- [Source material]:

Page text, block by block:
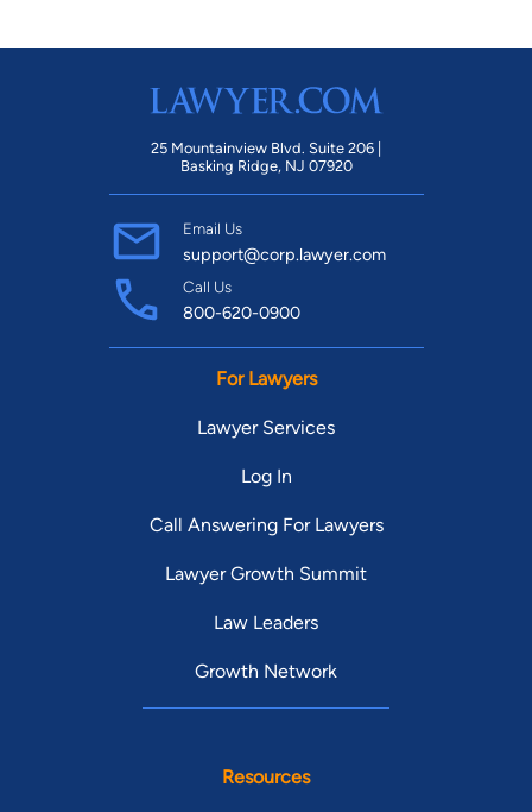
25 Mountainview Blvd. Suite 206 |
Basking Ridge, NJ 07920
Email Us
support@corp.lawyer.com
Call Us
800-620-0900
For Lawyers
Lawyer Services
Log In
Call Answering For Lawyers
Lawyer Growth Summit
Law Leaders
Growth Network
Resources
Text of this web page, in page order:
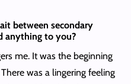
between secondary
anything to you?
me. It was the beginning
was a lingering feeling
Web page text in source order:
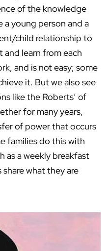
of the knowledge
a young person and a
child relationship to
and learn from each
and is not easy; some
it. But we also see
like the Roberts’ of
for many years,
of power that occurs
families do this with
as a weekly breakfast
what they are
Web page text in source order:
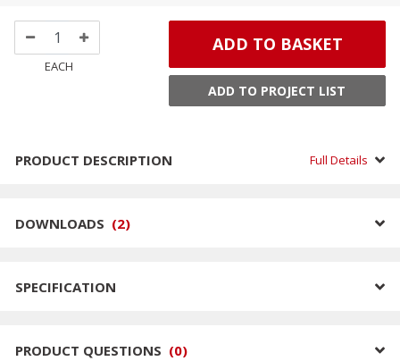
EACH
ADD TO BASKET
ADD TO PROJECT LIST
PRODUCT DESCRIPTION Full Details
DOWNLOADS (2)
SPECIFICATION
PRODUCT QUESTIONS (0)
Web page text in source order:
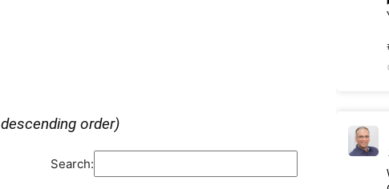
order)
Search:
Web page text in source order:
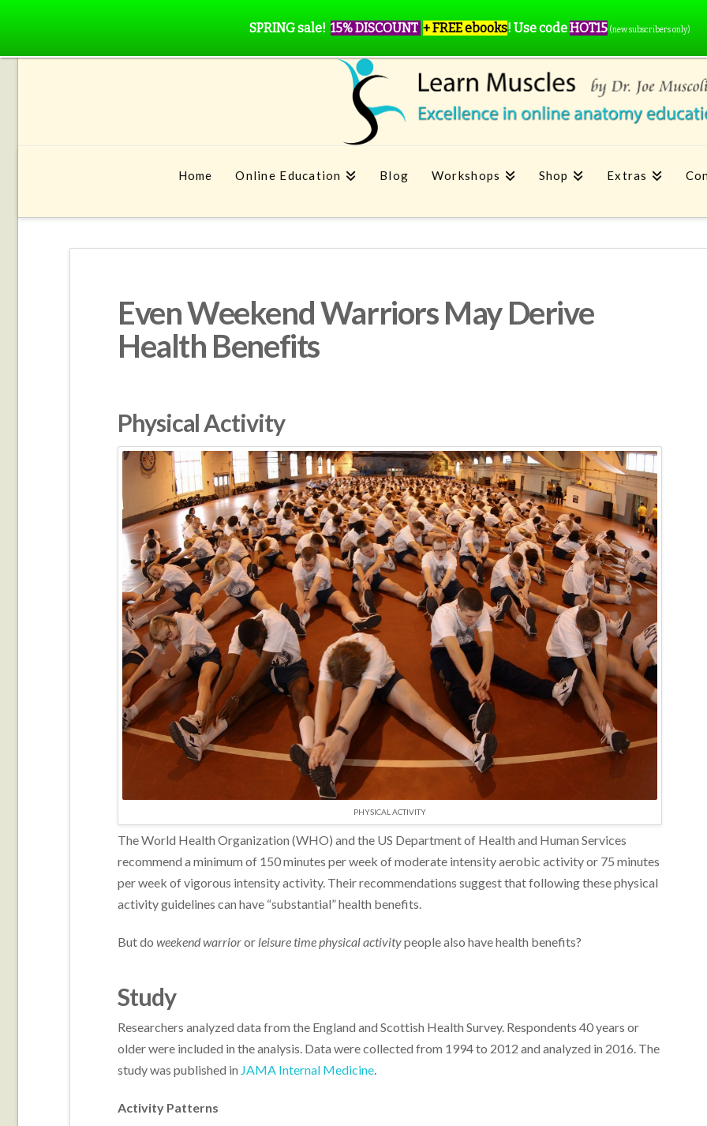
Home Online Education Blog Workshops Shop Extras
Even Weekend Warriors May Derive
Health Benefits
Physical Activity
PHYSICAL ACTIVITY
The World Health Organization (WHO) and the US Department of Health and Human Services
recommend a minimum of 150 minutes per week of moderate intensity aerobic activity or 75 minutes
per week of vigorous intensity activity. Their recommendations suggest that following these physical
activity guidelines can have “substantial” health benefits.
But do weekend warrioror leisure time physical activitypeople also have health benefits?
Study
Researchers analyzed data from the England and Scottish Health Survey. Respondents 40 years or
older were included in the analysis. Data were collected from 1994 to 2012 and analyzed in 2016. The
study was published in JAMA Internal Medicine.
Activity Patterns
SPRING sale! 15% DISCOUNT + FREE ebooks! Use codeHOT15 (new subscribers only)
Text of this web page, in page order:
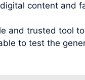
content and
and trusted tool
to test the
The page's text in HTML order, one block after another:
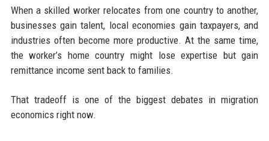
When a skilled worker relocates from one country to another,
businesses gain talent, local economies gain taxpayers, and
industries often become more productive. At the same time,
the worker’s home country might lose expertise but gain
remittance income sent back to families.
That tradeoff is one of the biggest debates in migration
economics right now.
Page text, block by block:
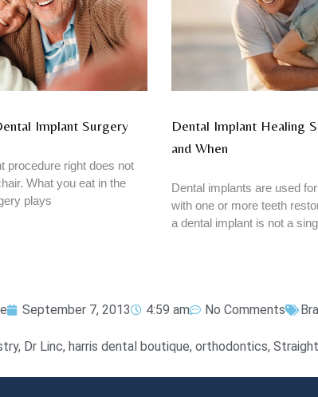
Implant Surgery
procedure right does not
What you eat in the
plays
Dental Implant Healing
and When
Dental implants are used
with one or more teeth
a dental implant is not a
September 7, 2013 4:59 am No Comments
, Dr Linc, harris dental boutique, orthodontics,
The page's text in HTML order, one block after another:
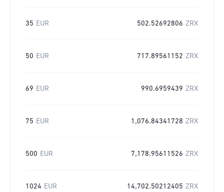
35 EUR 502.52692806 ZRX
50 EUR 717.89561152 ZRX
69 EUR 990.6959439 ZRX
75 EUR 1,076.84341728 ZRX
500 EUR 7,178.95611526 ZRX
1024 EUR 14,702.50212405 ZRX
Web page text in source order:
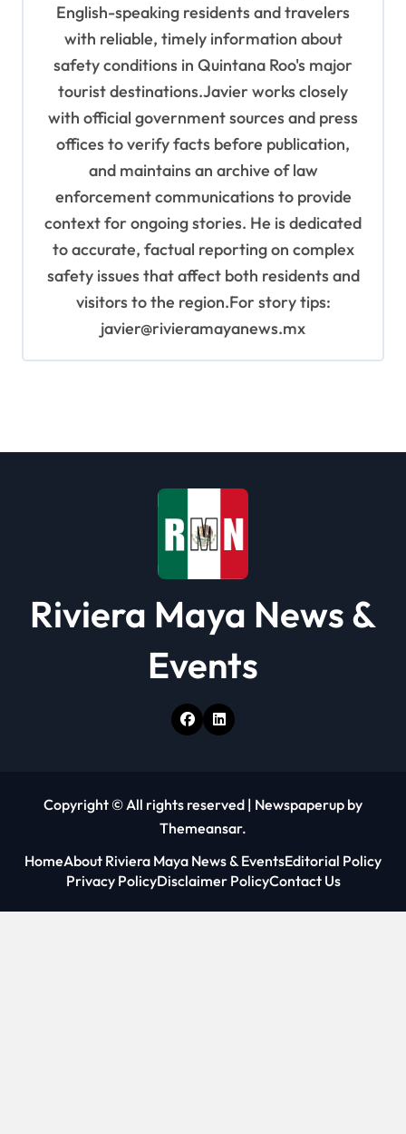
English-speaking residents and travelers
with reliable, timely information about
safety conditions in Quintana Roo's major
tourist destinations.Javier works closely
with official government sources and press
offices to verify facts before publication,
and maintains an archive of law
enforcement communications to provide
context for ongoing stories. He is dedicated
to accurate, factual reporting on complex
safety issues that affect both residents and
visitors to the region.For story tips:
javier@rivieramayanews.mx
Riviera Maya News &
Events
Copyright © All rights reserved | Newspaperup by
Themeansar.
HomeAbout Riviera Maya News & EventsEditorial Policy
Privacy PolicyDisclaimer PolicyContact Us
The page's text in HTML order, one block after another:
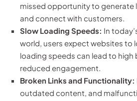
missed opportunity to generate
and connect with customers.
Slow Loading Speeds: In
world, users expect websites to
loading speeds can lead to high
reduced engagement.
Broken Links and Functionality:
outdated content, and
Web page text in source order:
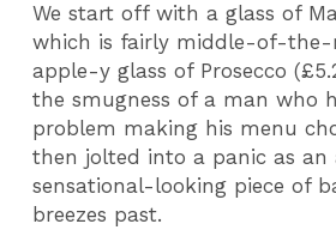
We start off with a glass of
which is fairly middle-of-the-
apple-y glass of Prosecco
the smugness of a man who
problem making his menu
then jolted into a panic as an
sensational-looking piece of
breezes past.
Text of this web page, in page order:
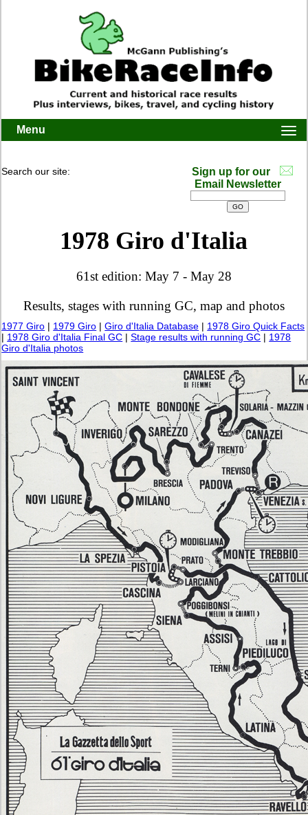
Menu
Search our site:
Sign up for our
Email Newsletter
1978 Giro d'Italia
61st edition: May 7 - May 28
Results, stages with running GC, map and photos
1977 Giro | 1979 Giro |Giro d'Italia Database | 1978 Giro Quick Facts
| 1978 Giro d'Italia Final GC |Stage results with running GC | 1978
Giro d'Italia photos
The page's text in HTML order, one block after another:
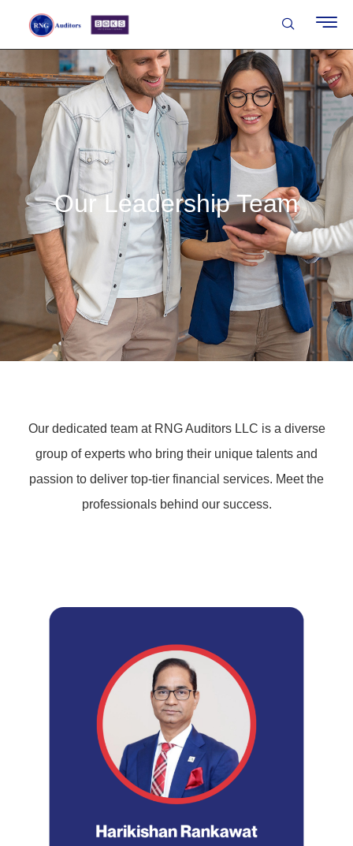
Our Leadership Team
Our dedicated team at RNG Auditors LLC is a diverse
group of experts who bring their unique talents and
passion to deliver top-tier financial services. Meet the
professionals behind our success.
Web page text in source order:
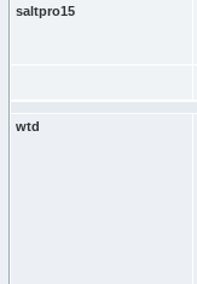
saltpro15
wtd
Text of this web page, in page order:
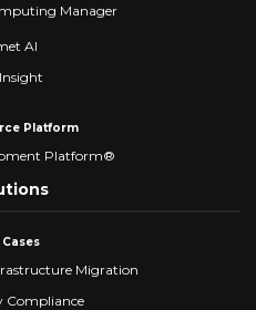
Manager
AI
Platform
Platform®
Cases
Migration
Compliance

- [Goal of the exercise]:
The whole of the data above needs retyping exactly, with pictures omitted.

- [Result for this task]:
Page text, block by block:
25 Mountainview Blvd. Suite 206 |
Basking Ridge, NJ 07920
Email Us
support@corp.lawyer.com
Call Us
800-620-0900
For Lawyers
Lawyer Services
Log In
Call Answering For Lawyers
Lawyer Growth Summit
Law Leaders
Growth Network
Resources
Text of this web page, in page order:
between secondary
anything to you?
me. It was the beginning
was a lingering feeling
Web page text in source order:
of the knowledge
a young person and a
child relationship to
and learn from each
and is not easy; some
it. But we also see
like the Roberts’ of
for many years,
of power that occurs
families do this with
as a weekly breakfast
what they are
Web page text in source order:
EACH
ADD TO BASKET
ADD TO PROJECT LIST
PRODUCT DESCRIPTION Full Details
DOWNLOADS (2)
SPECIFICATION
PRODUCT QUESTIONS (0)
Web page text in source order:
order)
Search:
Web page text in source order:
Home Online Education Blog Workshops Shop Extras
Even Weekend Warriors May Derive
Health Benefits
Physical Activity
PHYSICAL ACTIVITY
The World Health Organization (WHO) and the US Department of Health and Human Services
recommend a minimum of 150 minutes per week of moderate intensity aerobic activity or 75 minutes
per week of vigorous intensity activity. Their recommendations suggest that following these physical
activity guidelines can have “substantial” health benefits.
But do weekend warrioror leisure time physical activitypeople also have health benefits?
Study
Researchers analyzed data from the England and Scottish Health Survey. Respondents 40 years or
older were included in the analysis. Data were collected from 1994 to 2012 and analyzed in 2016. The
study was published in JAMA Internal Medicine.
Activity Patterns
SPRING sale! 15% DISCOUNT + FREE ebooks! Use codeHOT15 (new subscribers only)
Text of this web page, in page order:
content and
and trusted tool
to test the
The page's text in HTML order, one block after another:
When a skilled worker relocates from one country to another,
businesses gain talent, local economies gain taxpayers, and
industries often become more productive. At the same time,
the worker’s home country might lose expertise but gain
remittance income sent back to families.
That tradeoff is one of the biggest debates in migration
economics right now.
Page text, block by block:
Implant Surgery
procedure right does not
What you eat in the
plays
Dental Implant Healing
and When
Dental implants are used
with one or more teeth
a dental implant is not a
September 7, 2013 4:59 am No Comments
, Dr Linc, harris dental boutique, orthodontics,
The page's text in HTML order, one block after another:
35 EUR 502.52692806 ZRX
50 EUR 717.89561152 ZRX
69 EUR 990.6959439 ZRX
75 EUR 1,076.84341728 ZRX
500 EUR 7,178.95611526 ZRX
1024 EUR 14,702.50212405 ZRX
Web page text in source order:
English-speaking residents and travelers
with reliable, timely information about
safety conditions in Quintana Roo's major
tourist destinations.Javier works closely
with official government sources and press
offices to verify facts before publication,
and maintains an archive of law
enforcement communications to provide
context for ongoing stories. He is dedicated
to accurate, factual reporting on complex
safety issues that affect both residents and
visitors to the region.For story tips:
javier@rivieramayanews.mx
Riviera Maya News &
Events
Copyright © All rights reserved | Newspaperup by
Themeansar.
HomeAbout Riviera Maya News & EventsEditorial Policy
Privacy PolicyDisclaimer PolicyContact Us
The page's text in HTML order, one block after another:
missed opportunity to generate
and connect with customers.
Slow Loading Speeds: In
world, users expect websites to
loading speeds can lead to high
reduced engagement.
Broken Links and Functionality:
outdated content, and
Web page text in source order:
We start off with a glass of
which is fairly middle-of-the-
apple-y glass of Prosecco
the smugness of a man who
problem making his menu
then jolted into a panic as an
sensational-looking piece of
breezes past.
Text of this web page, in page order:
Menu
Search our site:
Sign up for our
Email Newsletter
1978 Giro d'Italia
61st edition: May 7 - May 28
Results, stages with running GC, map and photos
1977 Giro | 1979 Giro |Giro d'Italia Database | 1978 Giro Quick Facts
| 1978 Giro d'Italia Final GC |Stage results with running GC | 1978
Giro d'Italia photos
The page's text in HTML order, one block after another:
Our Leadership Team
Our dedicated team at RNG Auditors LLC is a diverse
group of experts who bring their unique talents and
passion to deliver top-tier financial services. Meet the
professionals behind our success.
Web page text in source order:
saltpro15
wtd
Text of this web page, in page order:
Manager
AI
Platform
Platform®
Cases
Migration
Compliance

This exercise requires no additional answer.